Retype the whole listing verbatim and keep the pictures out of it.

Content starts

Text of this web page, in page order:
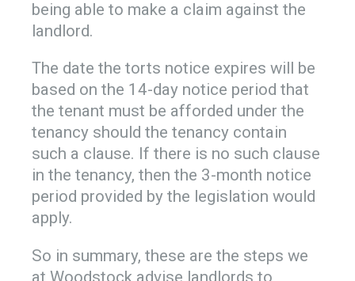
being able to make a claim against the
landlord.
The date the torts notice expires will be
based on the 14-day notice period that
the tenant must be afforded under the
tenancy should the tenancy contain
such a clause. If there is no such clause
in the tenancy, then the 3-month notice
period provided by the legislation would
apply.
So in summary, these are the steps we
at Woodstock advise landlords to
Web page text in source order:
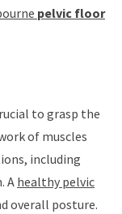
pelvic floor
to grasp the
of muscles
including
A healthy pelvic
overall posture.
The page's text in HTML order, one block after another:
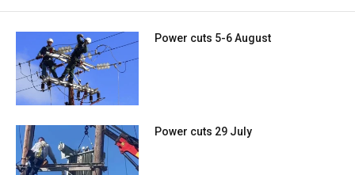
Power cuts 5-6 August
Power cuts 29 July
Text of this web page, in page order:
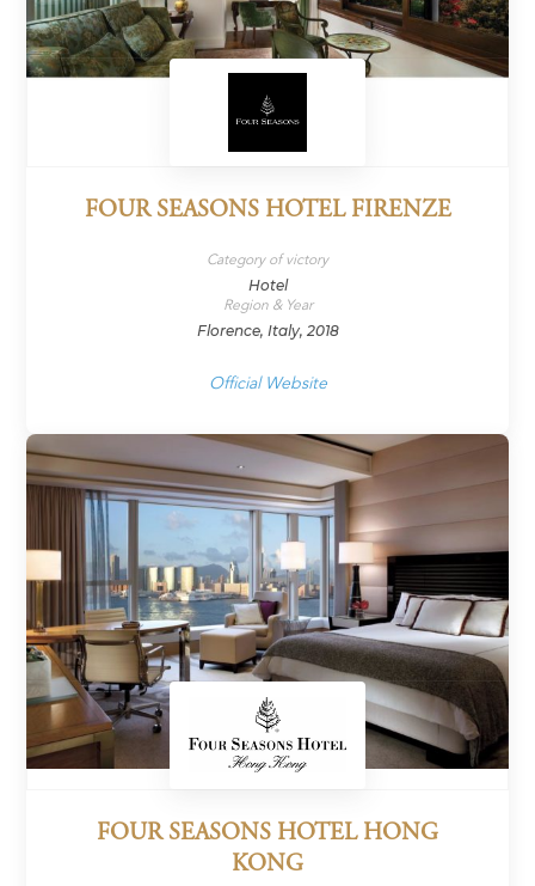
FOUR SEASONS HOTEL FIRENZE
Category of victory
Hotel
Region & Year
Florence, Italy, 2018
Official Website
FOUR SEASONS HOTEL HONG
KONG
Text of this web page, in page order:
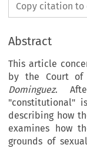
Copy citation
Abstract
This article
by the Court
Dominguez.
"constitutional"
describing how
examines how
grounds of
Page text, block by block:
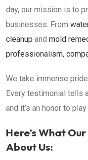
day, our mission is to
businesses. From
cleanup and mold
professionalism,
We take immense
Every testimonial tells
and it’s an honor to
Here’s What
About Us:
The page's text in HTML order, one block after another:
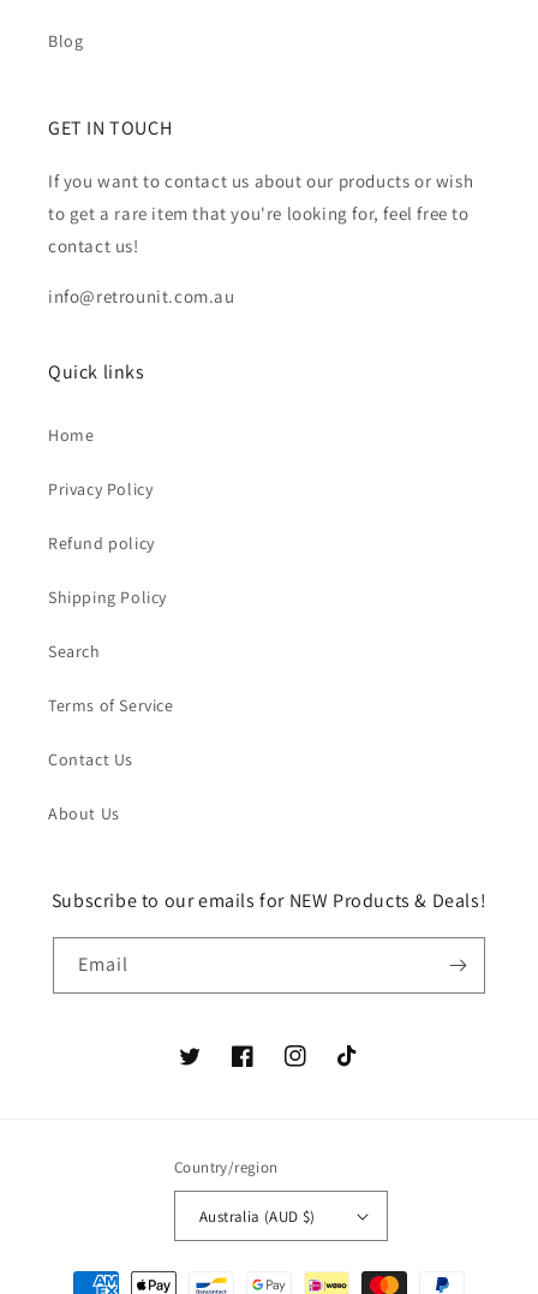
Blog
GET IN TOUCH
If you want to contact us about our products or wish
to get a rare item that you're looking for, feel free to
contact us!
info@retrounit.com.au
Quick links
Home
Privacy Policy
Refund policy
Shipping Policy
Search
Terms of Service
Contact Us
About Us
Subscribe to our emails for NEW Products & Deals!
Email
TwitterFacebookInstagramTikTok
Country/region
Australia (AUD $)
Payment
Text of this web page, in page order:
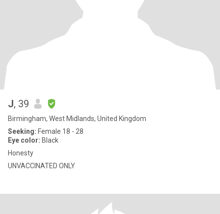
J, 39
Birmingham, West Midlands, United Kingdom
Seeking: Female 18 - 28
Eye color: Black
Honesty
UNVACCINATED ONLY
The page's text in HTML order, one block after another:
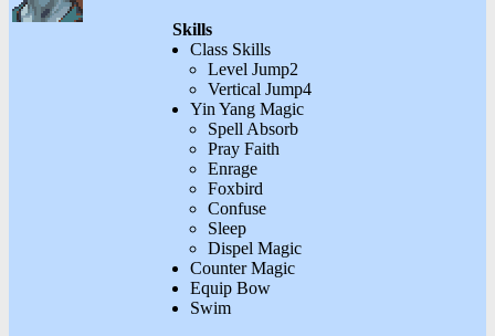
Skills
Class Skills
Level Jump2
Vertical Jump4
Yin Yang Magic
Spell Absorb
Pray Faith
Enrage
Foxbird
Confuse
Sleep
Dispel Magic
Counter Magic
Equip Bow
Swim
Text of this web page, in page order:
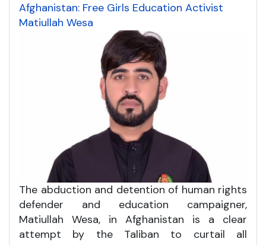
Afghanistan: Free Girls Education Activist
Matiullah Wesa
The abduction and detention of human rights
defender and education campaigner,
Matiullah Wesa, in Afghanistan is a clear
attempt by the Taliban to curtail all
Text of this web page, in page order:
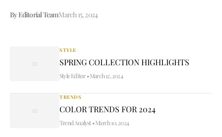
By Editorial TeamMarch 15, 2024
STYLE
SPRING COLLECTION HIGHLIGHTS
Style Editor•March 12, 2024
TRENDS
COLOR TRENDS FOR 2024
Trend Analyst •March 10, 2024
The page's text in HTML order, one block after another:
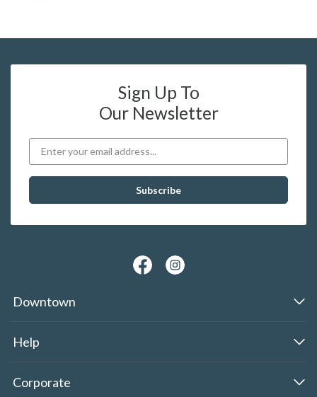
Sign Up To
Our Newsletter
Downtown
Help
Corporate
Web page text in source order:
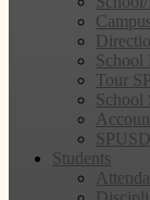
School
Tour
School
Students
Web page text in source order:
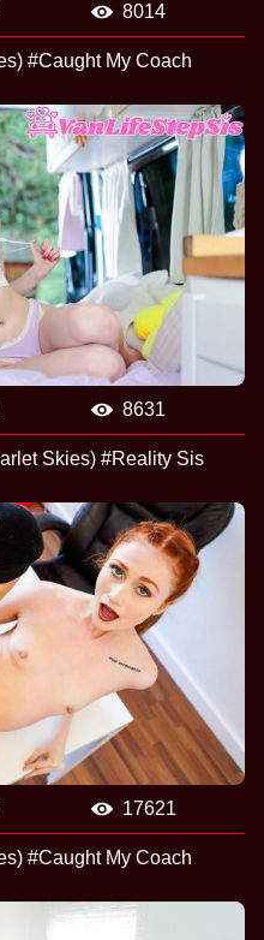
8014
#Caught My Coach
8631
Skies) #Reality Sis
17621
#Caught My Coach
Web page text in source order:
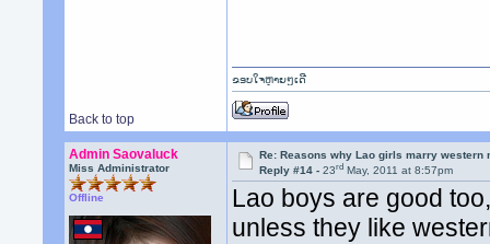
Back to top
ຂອບໃຈຫຼາຍໆເດີ
Admin Saovaluck
Miss Administrator
Offline
Re: Reasons why Lao girls marry western
Reply #14 -23rd May, 2011 at 8:57pm
Lao boys are good
unless they like
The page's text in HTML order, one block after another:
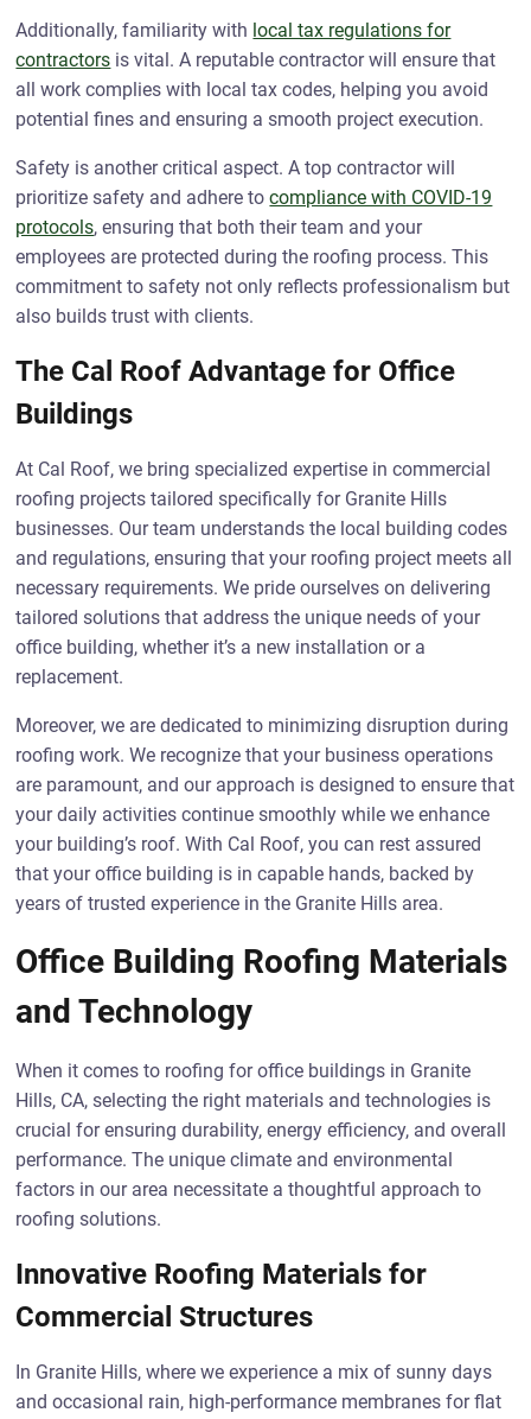
Additionally, familiarity with local tax regulations for
contractors is vital. A reputable contractor will ensure that
all work complies with local tax codes, helping you avoid
potential fines and ensuring a smooth project execution.
Safety is another critical aspect. A top contractor will
prioritize safety and adhere tocompliance with COVID-19
protocols, ensuring that both their team and your
employees are protected during the roofing process. This
commitment to safety not only reflects professionalism but
also builds trust with clients.
The Cal Roof Advantage for Office
Buildings
At Cal Roof, we bring specialized expertise in commercial
roofing projects tailored specifically for Granite Hills
businesses. Our team understands the local building codes
and regulations, ensuring that your roofing project meets all
necessary requirements. We pride ourselves on delivering
tailored solutions that address the unique needs of your
office building, whether it’s a new installation or a
replacement.
Moreover, we are dedicated to minimizing disruption during
roofing work. We recognize that your business operations
are paramount, and our approach is designed to ensure that
your daily activities continue smoothly while we enhance
your building’s roof. With Cal Roof, you can rest assured
that your office building is in capable hands, backed by
years of trusted experience in the Granite Hills area.
Office Building Roofing Materials
and Technology
When it comes to roofing for office buildings in Granite
Hills, CA, selecting the right materials and technologies is
crucial for ensuring durability, energy efficiency, and overall
performance. The unique climate and environmental
factors in our area necessitate a thoughtful approach to
roofing solutions.
Innovative Roofing Materials for
Commercial Structures
In Granite Hills, where we experience a mix of sunny days
and occasional rain, high-performance membranes for flat
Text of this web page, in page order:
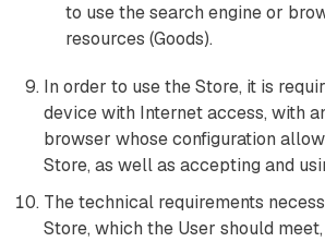
to use the search engine or
resources (Goods).
In order to use the Store, it is
device with Internet access, with
browser whose configuration
Store, as well as accepting and
The technical requirements
Store, which the User should
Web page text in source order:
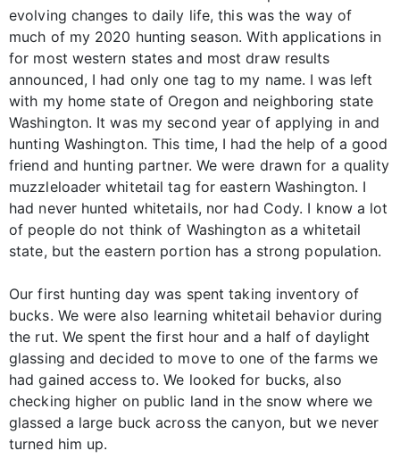
evolving changes to daily life, this was the way of
much of my 2020 hunting season. With applications in
for most western states and most draw results
announced, I had only one tag to my name. I was left
with my home state of Oregon and neighboring state
Washington. It was my second year of applying in and
hunting Washington. This time, I had the help of a good
friend and hunting partner. We were drawn for a quality
muzzleloader whitetail tag for eastern Washington. I
had never hunted whitetails, nor had Cody. I know a lot
of people do not think of Washington as a whitetail
state, but the eastern portion has a strong population.
Our first hunting day was spent taking inventory of
bucks. We were also learning whitetail behavior during
the rut. We spent the first hour and a half of daylight
glassing and decided to move to one of the farms we
had gained access to. We looked for bucks, also
checking higher on public land in the snow where we
glassed a large buck across the canyon, but we never
turned him up.
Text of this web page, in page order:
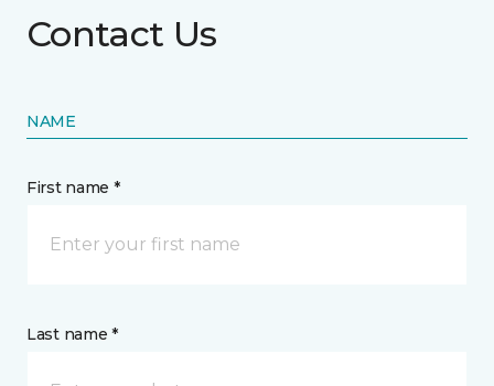
Contact Us
NAME
First name *
Last name *
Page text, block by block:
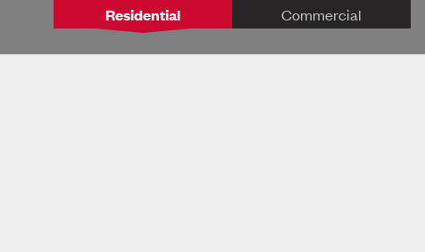
Residential Commercial
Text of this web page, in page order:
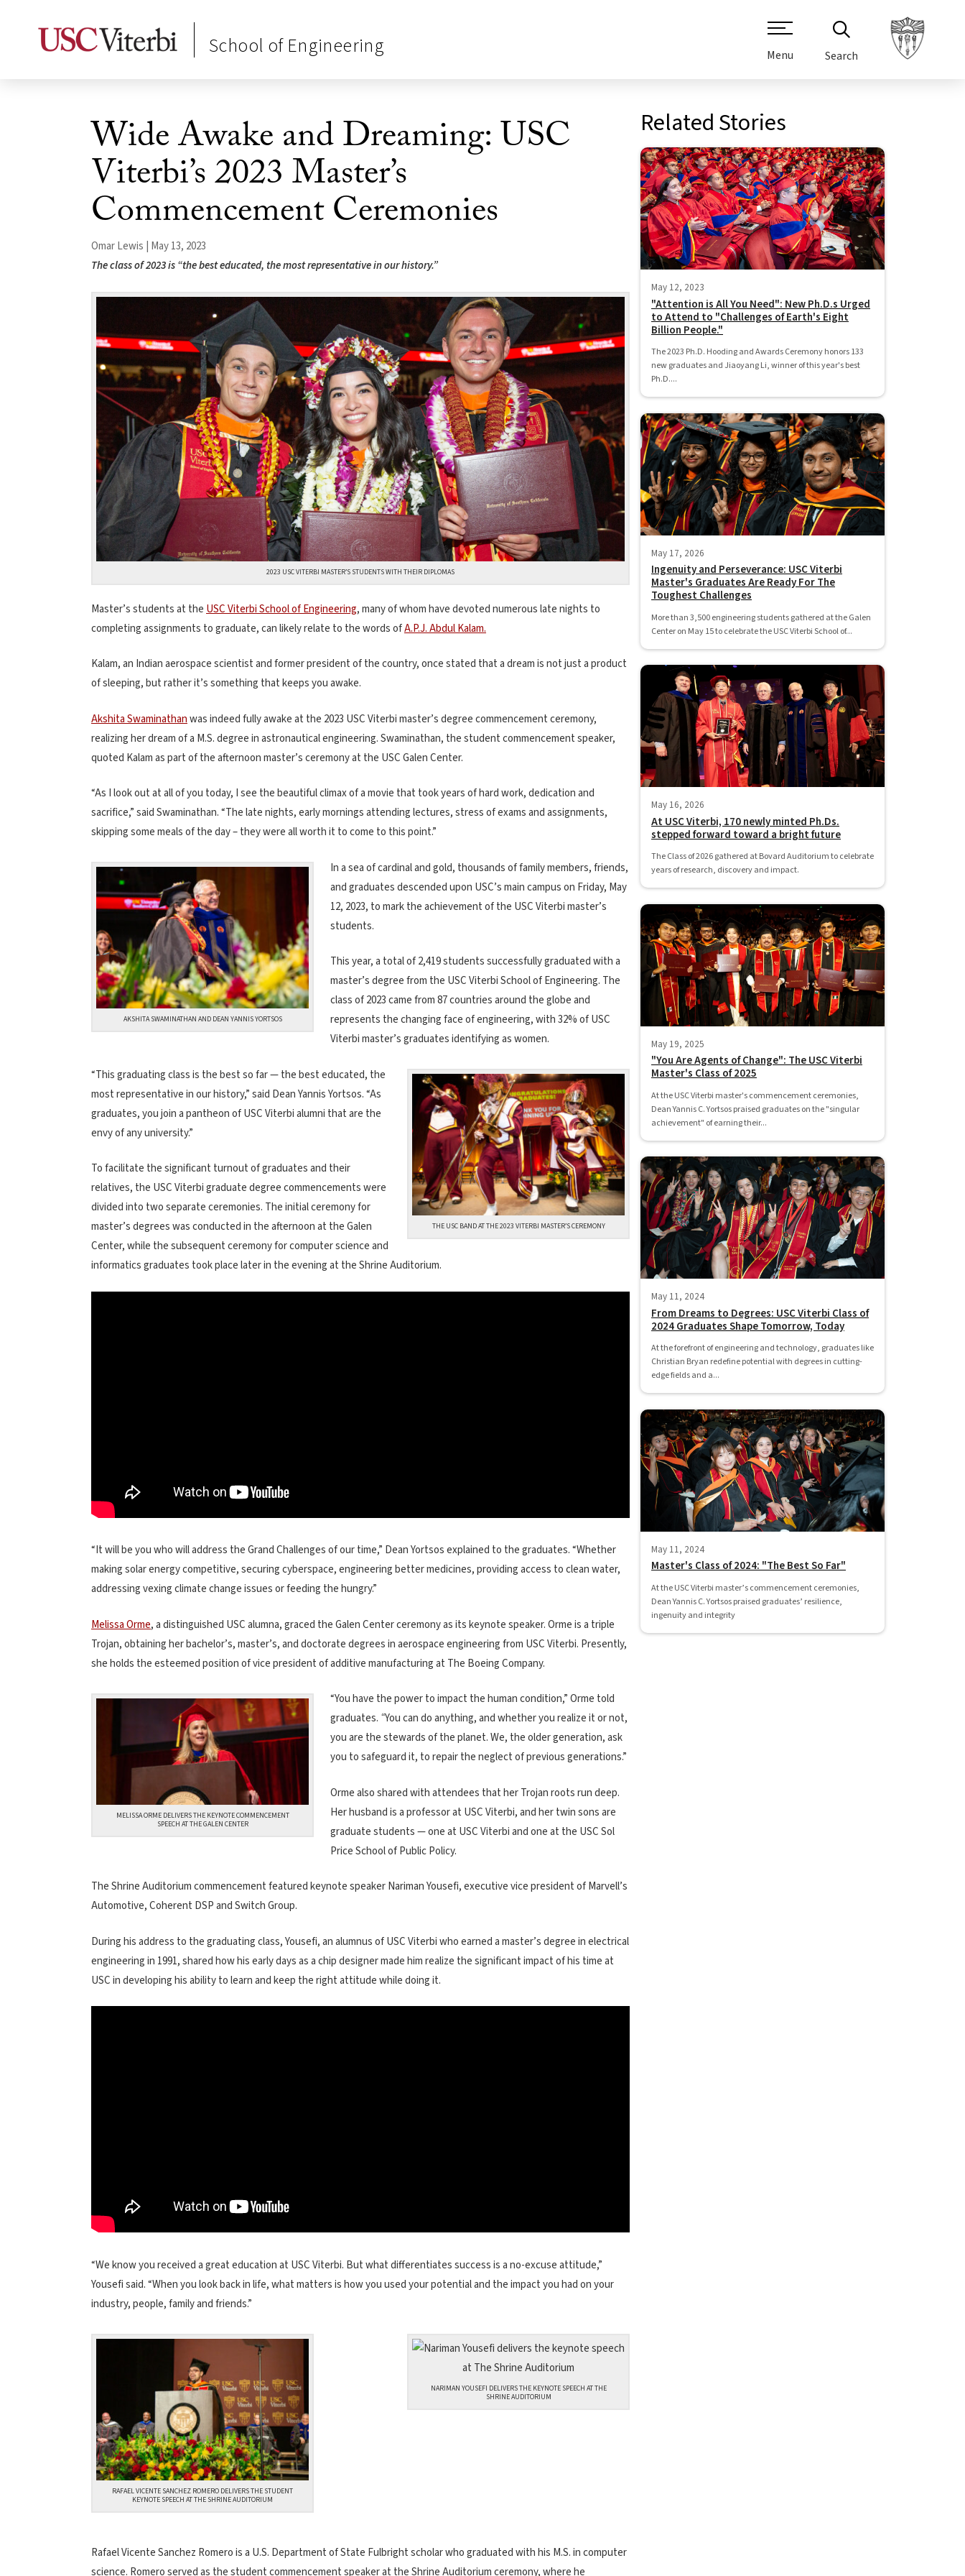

Content ends

▸ Task response
Text of this web page, in page order:
being able to make a claim against the
landlord.
The date the torts notice expires will be
based on the 14-day notice period that
the tenant must be afforded under the
tenancy should the tenancy contain
such a clause. If there is no such clause
in the tenancy, then the 3-month notice
period provided by the legislation would
apply.
So in summary, these are the steps we
at Woodstock advise landlords to
Web page text in source order:
pelvic floor
to grasp the
of muscles
including
A healthy pelvic
overall posture.
The page's text in HTML order, one block after another:
Power cuts 5-6 August
Power cuts 29 July
Text of this web page, in page order:
FOUR SEASONS HOTEL FIRENZE
Category of victory
Hotel
Region & Year
Florence, Italy, 2018
Official Website
FOUR SEASONS HOTEL HONG
KONG
Text of this web page, in page order:
Copy citation
Abstract
This article
by the Court
Dominguez.
"constitutional"
describing how
examines how
grounds of
Page text, block by block:
day, our mission is to
businesses. From
cleanup and mold
professionalism,
We take immense
Every testimonial tells
and it’s an honor to
Here’s What
About Us:
The page's text in HTML order, one block after another:
Blog
GET IN TOUCH
If you want to contact us about our products or wish
to get a rare item that you're looking for, feel free to
contact us!
info@retrounit.com.au
Quick links
Home
Privacy Policy
Refund policy
Shipping Policy
Search
Terms of Service
Contact Us
About Us
Subscribe to our emails for NEW Products & Deals!
Email
TwitterFacebookInstagramTikTok
Country/region
Australia (AUD $)
Payment
Text of this web page, in page order:
J, 39
Birmingham, West Midlands, United Kingdom
Seeking: Female 18 - 28
Eye color: Black
Honesty
UNVACCINATED ONLY
The page's text in HTML order, one block after another:
Skills
Class Skills
Level Jump2
Vertical Jump4
Yin Yang Magic
Spell Absorb
Pray Faith
Enrage
Foxbird
Confuse
Sleep
Dispel Magic
Counter Magic
Equip Bow
Swim
Text of this web page, in page order:
Afghanistan: Free Girls Education Activist
Matiullah Wesa
The abduction and detention of human rights
defender and education campaigner,
Matiullah Wesa, in Afghanistan is a clear
attempt by the Taliban to curtail all
Text of this web page, in page order:
By Editorial TeamMarch 15, 2024
STYLE
SPRING COLLECTION HIGHLIGHTS
Style Editor•March 12, 2024
TRENDS
COLOR TRENDS FOR 2024
Trend Analyst •March 10, 2024
The page's text in HTML order, one block after another:
Sign Up To
Our Newsletter
Downtown
Help
Corporate
Web page text in source order:
School
Tour
School
Students
Web page text in source order:
8014
#Caught My Coach
8631
Skies) #Reality Sis
17621
#Caught My Coach
Web page text in source order:
Back to top
ຂອບໃຈຫຼາຍໆເດີ
Admin Saovaluck
Miss Administrator
Offline
Re: Reasons why Lao girls marry western
Reply #14 -23rd May, 2011 at 8:57pm
Lao boys are good
unless they like
The page's text in HTML order, one block after another:
Additionally, familiarity with local tax regulations for
contractors is vital. A reputable contractor will ensure that
all work complies with local tax codes, helping you avoid
potential fines and ensuring a smooth project execution.
Safety is another critical aspect. A top contractor will
prioritize safety and adhere tocompliance with COVID-19
protocols, ensuring that both their team and your
employees are protected during the roofing process. This
commitment to safety not only reflects professionalism but
also builds trust with clients.
The Cal Roof Advantage for Office
Buildings
At Cal Roof, we bring specialized expertise in commercial
roofing projects tailored specifically for Granite Hills
businesses. Our team understands the local building codes
and regulations, ensuring that your roofing project meets all
necessary requirements. We pride ourselves on delivering
tailored solutions that address the unique needs of your
office building, whether it’s a new installation or a
replacement.
Moreover, we are dedicated to minimizing disruption during
roofing work. We recognize that your business operations
are paramount, and our approach is designed to ensure that
your daily activities continue smoothly while we enhance
your building’s roof. With Cal Roof, you can rest assured
that your office building is in capable hands, backed by
years of trusted experience in the Granite Hills area.
Office Building Roofing Materials
and Technology
When it comes to roofing for office buildings in Granite
Hills, CA, selecting the right materials and technologies is
crucial for ensuring durability, energy efficiency, and overall
performance. The unique climate and environmental
factors in our area necessitate a thoughtful approach to
roofing solutions.
Innovative Roofing Materials for
Commercial Structures
In Granite Hills, where we experience a mix of sunny days
and occasional rain, high-performance membranes for flat
Text of this web page, in page order:
to use the search engine or
resources (Goods).
In order to use the Store, it is
device with Internet access, with
browser whose configuration
Store, as well as accepting and
The technical requirements
Store, which the User should
Web page text in source order:
evolving changes to daily life, this was the way of
much of my 2020 hunting season. With applications in
for most western states and most draw results
announced, I had only one tag to my name. I was left
with my home state of Oregon and neighboring state
Washington. It was my second year of applying in and
hunting Washington. This time, I had the help of a good
friend and hunting partner. We were drawn for a quality
muzzleloader whitetail tag for eastern Washington. I
had never hunted whitetails, nor had Cody. I know a lot
of people do not think of Washington as a whitetail
state, but the eastern portion has a strong population.
Our first hunting day was spent taking inventory of
bucks. We were also learning whitetail behavior during
the rut. We spent the first hour and a half of daylight
glassing and decided to move to one of the farms we
had gained access to. We looked for bucks, also
checking higher on public land in the snow where we
glassed a large buck across the canyon, but we never
turned him up.
Text of this web page, in page order:
Contact Us
NAME
First name *
Last name *
Page text, block by block:
Residential Commercial
Text of this web page, in page order:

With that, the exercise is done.